What the task asks: The reply should hold only the lines from the one with "constantly thinking about" through the end of the data, each given exactly.

======

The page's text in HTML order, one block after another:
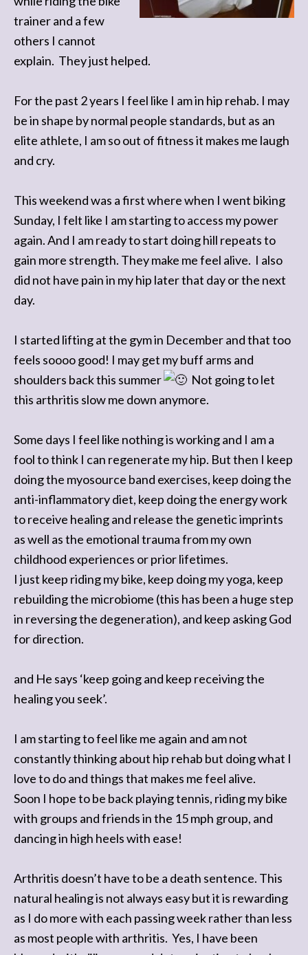
trainer and a few
others I cannot
explain. They just helped.
For the past 2 years I feel like I am in hip rehab. I may
be in shape by normal people standards, but as an
elite athlete, I am so out of fitness it makes me laugh
and cry.
This weekend was a first where when I went biking
Sunday, I felt like I am starting to access my power
again. And I am ready to start doing hill repeats to
gain more strength. They make me feel alive. I also
did not have pain in my hip later that day or the next
day.
I started lifting at the gym in December and that too
feels soooo good! I may get my buff arms and
shoulders back this summer
Not going to let
this arthritis slow me down anymore.
Some days I feel like nothing is working and I am a
fool to think I can regenerate my hip. But then I keep
doing the myosource band exercises, keep doing the
anti-inflammatory diet, keep doing the energy work
to receive healing and release the genetic imprints
as well as the emotional trauma from my own
childhood experiences or prior lifetimes.
I just keep riding my bike, keep doing my yoga, keep
rebuilding the microbiome (this has been a huge step
in reversing the degeneration), and keep asking God
for direction.
and He says ‘keep going and keep receiving the
healing you seek’.
I am starting to feel like me again and am not
constantly thinking about hip rehab but doing what I
love to do and things that makes me feel alive.
Soon I hope to be back playing tennis, riding my bike
with groups and friends in the 15 mph group, and
dancing in high heels with ease!
Arthritis doesn’t have to be a death sentence. This
natural healing is not always easy but it is rewarding
as I do more with each passing week rather than less
as most people with arthritis. Yes, I have been

======

Written solution:
constantly thinking about hip rehab but doing what I
love to do and things that makes me feel alive.
Soon I hope to be back playing tennis, riding my bike
with groups and friends in the 15 mph group, and
dancing in high heels with ease!
Arthritis doesn’t have to be a death sentence. This
natural healing is not always easy but it is rewarding
as I do more with each passing week rather than less
as most people with arthritis. Yes, I have been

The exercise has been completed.